For his part, Cast represents – as Bellolio explains – the right that until recently, It clearly resembles expressions that have appeared in other parts of the world: “What Miley represents in Argentina, or Bolsonaro in Brazil, or Trump in the United States, or what he represents in Europe Vox in Spain, or the AfD in Germany, or Le Pen in France. And someone basically defined Cast as that.”
Yet, throughout the past year — in his third presidential campaign, after being eliminated in the first round in 2017 and losing a runoff to Buric in 2021 — Cast He sought a strategic turn. “She toned down her programmatic platform, toned down her rhetoric specifically to reduce resistance, especially among young women,” Bellolio says. “In moderation and Abandoning what they call in Argentina “the cultural battle,” he practically said: “I will focus on security, the fight against crime, illegal immigration, and the economy, and I will forget the cultural battle.”“.
This exodus left The void was quickly filled by the Kaiser. “The other side is that, by forgetting the cultural battle, the Tsar somehow gave those most passionate and bizarre epics: “The anti-vaxxer, the one who denies climate change, the one who wants to leave the United Nations, the 2030 Agenda, the one who talks about cultural Marxism… all this is a world that Argentina knows very well.”“, says the academician UAI. “At first it was thought that this was a marginal sector, which is an eccentric expression; But Kaiser started to grow and ended up becoming a real threat to Kast and also to Mathy, who until a few months ago had been more strongly featured in third place.
However, everything indicates that Kast remains in a better position to advance to the runoff. “He maintains this image of purity, of someone who has not yet been tested,” says Gabriel Negrito, a professor in the Department of Social Sciences at Carlos III University in Madrid. “Neither he nor his party have governed, nor have they passed through the executive branch or the presidency.
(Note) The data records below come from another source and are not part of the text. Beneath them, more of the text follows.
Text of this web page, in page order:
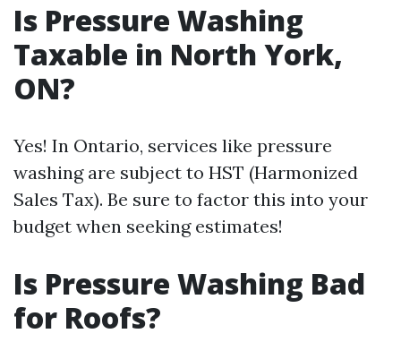
Is Pressure Washing
Taxable in North York,
ON?
Yes! In Ontario, services like pressure
washing are subject to HST (Harmonized
Sales Tax). Be sure to factor this into your
budget when seeking estimates!
Is Pressure Washing Bad
for Roofs?
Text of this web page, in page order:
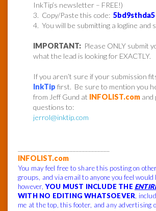
InkTip’s newsletter – FREE!)
3. Copy/Paste this code: 5bd9sthda5
4. You will be submitting a logline and
IMPORTANT: Please ONLY submit
what the lead is looking for EXACTLY.
If you aren’t sure if your submission
InkTip first. Be sure to mention you
from Jeff Gund at INFOLIST.com and
questions to:
jerrol@inktip.com
INFOLIST.com
You may feel free to share this posting on
groups, and via email to anyone you feel
however,YOU MUST INCLUDE THE
WITH NO EDITING WHATSOEVER,
me at the top, this footer, and any advertising
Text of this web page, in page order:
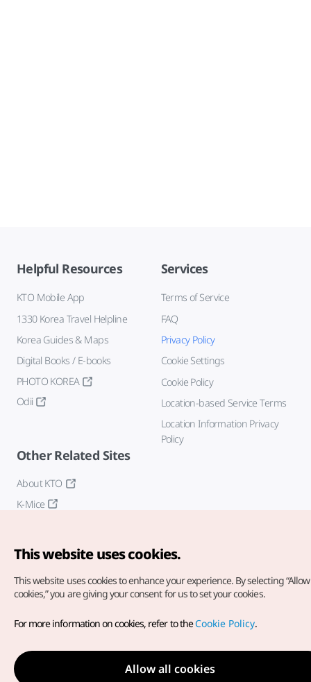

I think this works to his advantage while limiting the appeal of a more overtly subversive option, such as the one represented by the Tsar.”
After security and migration, the economy completes the platform of interest. Although growth this year showed a slight improvement – with GDP expected to reach 2.5% – Chile has suffered nearly a decade of recession: Low investment, low productivity, political uncertainty after the explosion, the impact of organized crime on activity, weak international context, slow and bureaucratic state.
In this area, Kast proposes “revitalizing the economy, lowering taxes, making it more efficient and reducing financial debt,” Negrito says, in a more classic neoliberal style. This contrasts with Jara’s proposals to raise the minimum wage to 750,000 Chilean pesos and improve pensions, which, although attractive to a large portion of voters, are considered by many to be financially difficult to adhere to and which Without corresponding improvements in productivity, investment or economic growth, it can have negative effects.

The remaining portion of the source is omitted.